- Task requirements: Repeat the listing that follows exactly, please.

- Records shown:
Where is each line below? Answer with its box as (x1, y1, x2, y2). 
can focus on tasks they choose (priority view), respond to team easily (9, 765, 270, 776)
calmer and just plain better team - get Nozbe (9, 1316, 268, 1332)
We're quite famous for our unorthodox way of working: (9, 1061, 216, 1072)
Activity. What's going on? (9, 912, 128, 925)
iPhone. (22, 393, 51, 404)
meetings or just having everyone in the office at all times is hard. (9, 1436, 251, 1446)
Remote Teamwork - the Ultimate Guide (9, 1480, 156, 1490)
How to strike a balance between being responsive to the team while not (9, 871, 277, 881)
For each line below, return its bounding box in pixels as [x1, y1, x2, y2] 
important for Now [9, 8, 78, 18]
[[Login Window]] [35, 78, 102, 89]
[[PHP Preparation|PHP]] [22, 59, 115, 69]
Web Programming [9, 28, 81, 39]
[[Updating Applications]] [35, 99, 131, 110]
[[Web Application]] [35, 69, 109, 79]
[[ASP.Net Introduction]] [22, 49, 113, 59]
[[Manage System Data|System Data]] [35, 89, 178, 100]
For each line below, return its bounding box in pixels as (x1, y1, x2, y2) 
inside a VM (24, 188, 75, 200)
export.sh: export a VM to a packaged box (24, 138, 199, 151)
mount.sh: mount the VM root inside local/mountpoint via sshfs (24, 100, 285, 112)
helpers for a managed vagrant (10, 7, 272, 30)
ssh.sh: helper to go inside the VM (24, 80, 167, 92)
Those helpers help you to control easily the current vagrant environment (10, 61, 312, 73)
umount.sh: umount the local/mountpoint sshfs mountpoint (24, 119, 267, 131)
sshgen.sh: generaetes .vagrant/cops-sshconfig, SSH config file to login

- Result:
Where is each line below? Answer with its box as (x1, y1, x2, y2). 
can focus on tasks they choose (priority view), respond to team easily (9, 765, 270, 776)
calmer and just plain better team - get Nozbe (9, 1316, 268, 1332)
We're quite famous for our unorthodox way of working: (9, 1061, 216, 1072)
Activity. What's going on? (9, 912, 128, 925)
iPhone. (22, 393, 51, 404)
meetings or just having everyone in the office at all times is hard. (9, 1436, 251, 1446)
Remote Teamwork - the Ultimate Guide (9, 1480, 156, 1490)
How to strike a balance between being responsive to the team while not (9, 871, 277, 881)
For each line below, return its bounding box in pixels as [x1, y1, x2, y2] 
important for Now [9, 8, 78, 18]
[[Login Window]] [35, 78, 102, 89]
[[PHP Preparation|PHP]] [22, 59, 115, 69]
Web Programming [9, 28, 81, 39]
[[Updating Applications]] [35, 99, 131, 110]
[[Web Application]] [35, 69, 109, 79]
[[ASP.Net Introduction]] [22, 49, 113, 59]
[[Manage System Data|System Data]] [35, 89, 178, 100]
For each line below, return its bounding box in pixels as (x1, y1, x2, y2) 
inside a VM (24, 188, 75, 200)
export.sh: export a VM to a packaged box (24, 138, 199, 151)
mount.sh: mount the VM root inside local/mountpoint via sshfs (24, 100, 285, 112)
helpers for a managed vagrant (10, 7, 272, 30)
ssh.sh: helper to go inside the VM (24, 80, 167, 92)
Those helpers help you to control easily the current vagrant environment (10, 61, 312, 73)
umount.sh: umount the local/mountpoint sshfs mountpoint (24, 119, 267, 131)
sshgen.sh: generaetes .vagrant/cops-sshconfig, SSH config file to login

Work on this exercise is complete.